PBS recently aired the documentary Raise Hell: The Life and Times of Molly Ivins. I was familiar with Ivins but had never read her work, even though my sister had urged me to do so many. For those who aren’t familiar with her, Ivins was a newspaper and political columnist and humorist. She was what I call “spicy”: Controversial and opinionated. She died in 2007, leaving me to wonder how she’d fare in today’s volatile times.
As I watched the program, I realized that many of her views, though often extreme at the time, weren’t as offensive to me as I had previously thought. It made me realize a lot of the information I was making decisions with in the 1980s and 1990s turned out to be wrong.
This made me think about today’s society, fraught with disagreements about facts, opinions, and beliefs.
To get us all on the same page, here are some definitions:
Facts are pieces of knowledge that can be proven and verified.
Beliefs are convictions based on cultural or personal faith, morality, or values.
Opinions are your judgments based on the facts you know and the beliefs you hold.
With these definitions in mind, I first had to re-frame what I had called my ‘beliefs.’ Yes, some of the information I’d received in my lifetime through studies, media, and discussions led to beliefs as I defined here. But most of it, I now realize, led to faulty opinions.

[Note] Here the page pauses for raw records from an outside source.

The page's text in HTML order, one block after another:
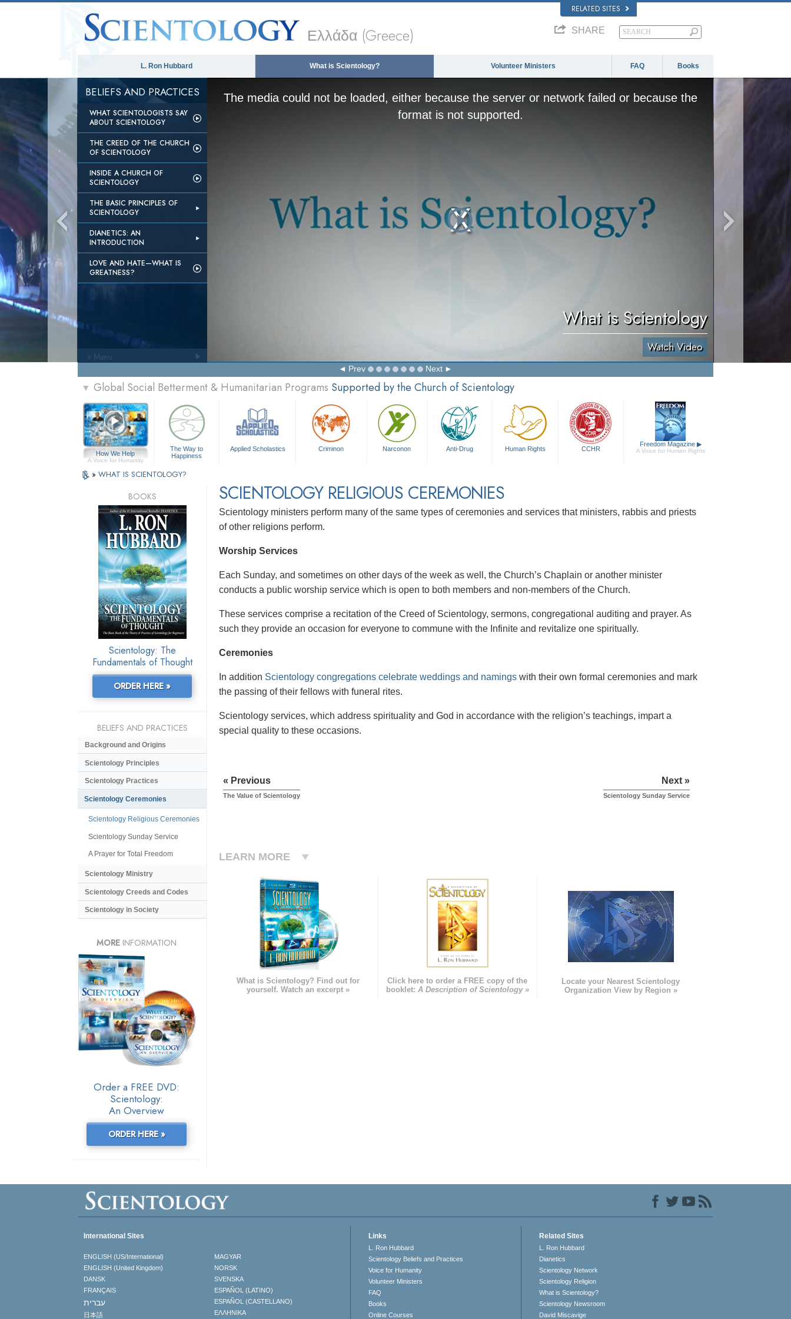
RELATED SITES
Ελλάδα (Greece) SHARE
L. Ron Hubbard What is Scientology? Volunteer Ministers FAQ Books
BELIEFS AND PRACTICES
WHAT SCIENTOLOGISTS SAY
ABOUT SCIENTOLOGY
THE CREED OF THE CHURCH
OF SCIENTOLOGY
INSIDE A CHURCH OF
SCIENTOLOGY
THE BASIC PRINCIPLES OF
SCIENTOLOGY
DIANETICS: AN
INTRODUCTION
LOVE AND HATE—WHAT IS
GREATNESS?
The media could not be loaded, either because the server or network failed or because the
format is not supported.
What is Scientology
Watch Video
Prev Next
» Menu
▼ Global Social Betterment & Humanitarian Programs Supported by the Church of Scientology
How We Help
A Voice for Humanity
The Way to
Happiness
Applied Scholastics Criminon Narconon Anti-Drug Human Rights CCHR
Freedom Magazine ▶
A Voice for Human Rights
» WHAT IS SCIENTOLOGY?
SCIENTOLOGY RELIGIOUS CEREMONIES
Scientology ministers perform many of the same types of ceremonies and services that ministers, rabbis and priests
of other religions perform.
Worship Services
Each Sunday, and sometimes on other days of the week as well, the Church’s Chaplain or another minister
conducts a public worship service which is open to both members and non-members of the Church.
These services comprise a recitation of the Creed of Scientology, sermons, congregational auditing and prayer. As
such they provide an occasion for everyone to commune with the Infinite and revitalize one spiritually.
Ceremonies
In addition Scientology congregations celebrate weddings and namings with their own formal ceremonies and mark
the passing of their fellows with funeral rites.
Scientology services, which address spirituality and God in accordance with the religion’s teachings, impart a
special quality to these occasions.
« Previous
The Value of Scientology
Next »
Scientology Sunday Service
LEARN MORE
What is Scientology? Find out for
yourself. Watch an excerpt »
Click here to order a FREE copy of the
booklet: A Description of Scientology »
Locate your Nearest Scientology
Organization View by Region »
BOOKS
Scientology: The
Fundamentals of Thought
ORDER HERE »
BELIEFS AND PRACTICES
Background and Origins
Scientology Principles
Scientology Practices
Scientology Ceremonies
Scientology Religious Ceremonies
Scientology Sunday Service
A Prayer for Total Freedom
Scientology Ministry
Scientology Creeds and Codes
Scientology in Society
MORE INFORMATION
Order a FREE DVD:
Scientology:
An Overview
ORDER HERE »
International Sites
ENGLISH (US/International)
ENGLISH (United Kingdom)
DANSK
FRANÇAIS
עברית
日本語
MAGYAR
NORSK
SVENSKA
ESPAÑOL (LATINO)
ESPAÑOL (CASTELLANO)
ΕΛΛΗΝΙΚA
Links
L. Ron Hubbard
Scientology Beliefs and Practices
Voice for Humanity
Volunteer Ministers
FAQ
Books
Online Courses
Related Sites
L. Ron Hubbard
Dianetics
Scientology Network
Scientology Religion
What is Scientology?
Scientology Newsroom
David Miscavige

I was drawn to the idea of re-thinking my opinions, especially as I get new information. Time has a way of correcting and cleaning up our mistakes. Hindsight is 20/20, after all. But what do we do with the new information uncovered through that insight?
Years ago, I heard this advice: “Don’t hold people captive to their past.”

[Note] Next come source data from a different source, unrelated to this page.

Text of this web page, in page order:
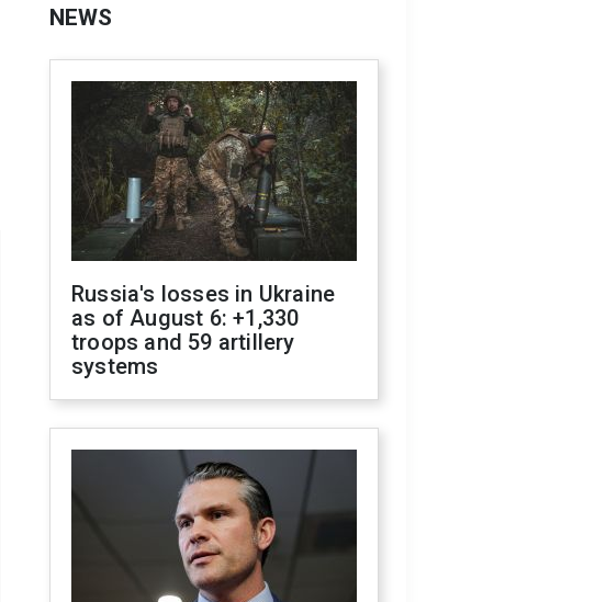
NEWS
Russia's losses in Ukraine
as of August 6: +1,330
troops and 59 artillery
systems

This reminds us we can change, and that there is benefit to it. I know “they” say everyone fears change. But stay with me for a minute. Think about it: Do you want to be thought of in exactly the same way you were 10, 20, or even 30 years ago? Do you want to be the perfect expression of what classmates wrote in your yearbook decades ago?
Haven’t you learned a thing or two during your journey on earth? I’m guessing that you have read, studied, discussed, watched, and taken in information on a huge variety of subjects during your lifetime. How has all that information changed your beliefs and opinions?
I personally don’t want to be held captive to my past. I have grown, evolved, and learned. I have begun to intentionally sit with new information when it arrives.
If a news report challenges an opinion I hold, I take a moment to reflect on it. Why do I feel uncomfortable? What opinion has it challenged? Does this new information make obsolete my previous thought, or does it spawn a completely new and different idea?
This new process of re-thinking my opinions is exciting and energizing! It allows me to revisit subjects with a fresh set of eyes. I’m evolving and find the journey, even at this “later age,” to be quite an adventure.